2025-11-30 09:02:39 +08:00
commit 515e7bf6be
18 changed files with 5770 additions and 0 deletions
--- a/commands/hybrid-unif-config-creator.md
+++ b/commands/hybrid-unif-config-creator.md
@@ -0,0 +1,491 @@
+---
+name: hybrid-unif-config-creator
+description: Auto-generate unify.yml configuration for Snowflake/Databricks by extracting user identifiers from actual tables using strict PII detection
+---
+
+# Unify Configuration Creator for Snowflake/Databricks
+
+## Overview
+
+I'll automatically generate a production-ready `unify.yml` configuration file for your Snowflake or Databricks ID unification by:
+
+1. **Analyzing your actual tables** using platform-specific MCP tools
+2. **Extracting user identifiers** with zero-tolerance PII detection
+3. **Validating data patterns** from real table data
+4. **Generating unify.yml** using the exact template format
+5. **Providing recommendations** for merge strategies and priorities
+
+**This command uses STRICT analysis - only tables with actual user identifiers will be included.**
+
+---
+
+## What You Need to Provide
+
+### 1. Platform Selection
+- **Snowflake**: For Snowflake databases
+- **Databricks**: For Databricks Unity Catalog tables
+
+### 2. Tables to Analyze
+Provide tables you want to analyze for ID unification:
+- **Format (Snowflake)**: `database.schema.table` or `schema.table` or `table`
+- **Format (Databricks)**: `catalog.schema.table` or `schema.table` or `table`
+- **Example**: `customer_data.public.customers`, `orders`, `web_events.user_activity`
+
+### 3. Canonical ID Configuration
+- **Name**: Name for your unified ID (default: `td_id`)
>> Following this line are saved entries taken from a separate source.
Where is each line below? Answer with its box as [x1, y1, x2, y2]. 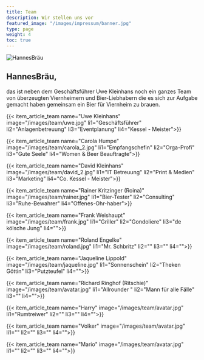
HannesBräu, [6, 71, 57, 82]
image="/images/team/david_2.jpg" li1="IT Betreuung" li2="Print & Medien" [6, 168, 195, 175]
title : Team [6, 9, 36, 15]
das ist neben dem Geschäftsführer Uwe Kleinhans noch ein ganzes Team [6, 88, 192, 95]
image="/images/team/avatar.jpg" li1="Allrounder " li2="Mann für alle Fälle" [6, 286, 195, 293]
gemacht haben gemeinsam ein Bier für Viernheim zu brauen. [6, 101, 160, 108]
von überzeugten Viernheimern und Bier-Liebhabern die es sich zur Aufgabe [6, 94, 198, 101]
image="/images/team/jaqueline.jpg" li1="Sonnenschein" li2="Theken [6, 261, 181, 268]

+- **Merge Iterations**: Number of unification loop iterations (default: 10)
+- **Incremental Iterations**: Iterations for incremental processing (default: 5)
+
+### 4. Output Configuration (Optional)
+- **Output File**: Where to save unify.yml (default: `unify.yml`)
+- **Template Path**: Path to template if using custom (default: uses built-in exact template)
+
+---
+
+## What I'll Do
+
+### Step 1: Platform Detection and Validation
+```
+1. Confirm platform (Snowflake or Databricks)
+2. Verify MCP tools are available for the platform
+3. Set up platform-specific query patterns
+4. Inform you of the analysis approach
+```
+
+### Step 2: Key Extraction with hybrid-unif-keys-extractor Agent
+I'll launch the **hybrid-unif-keys-extractor agent** to:
+
+**Schema Analysis**:
+- Use platform MCP tools to describe each table
+- Extract exact column names and data types
+- Identify accessible vs inaccessible tables
+
+**User Identifier Detection**:
+- Apply STRICT matching rules for user identifiers:
+  - ✅ Email columns (email, email_std, email_address, etc.)
+  - ✅ Phone columns (phone, phone_number, mobile_phone, etc.)
+  - ✅ User IDs (user_id, customer_id, account_id, etc.)
+  - ✅ Cookie/Device IDs (td_client_id, cookie_id, etc.)
+  - ❌ System columns (id, created_at, time, etc.)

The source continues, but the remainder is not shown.